Ignoring every picture, transcribe the data in full as it stands.

--- Record excerpts ---

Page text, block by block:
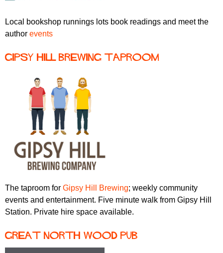
Local bookshop runnings lots book readings and meet the
author events
Gipsy Hill Brewing taproom
The taproom for Gipsy Hill Brewing; weekly community
events and entertainment. Five minute walk from Gipsy Hill
Station. Private hire space available.
Great North Wood pub

---

Response.
Page text, block by block:
Local bookshop runnings lots book readings and meet the
author events
Gipsy Hill Brewing taproom
The taproom for Gipsy Hill Brewing; weekly community
events and entertainment. Five minute walk from Gipsy Hill
Station. Private hire space available.
Great North Wood pub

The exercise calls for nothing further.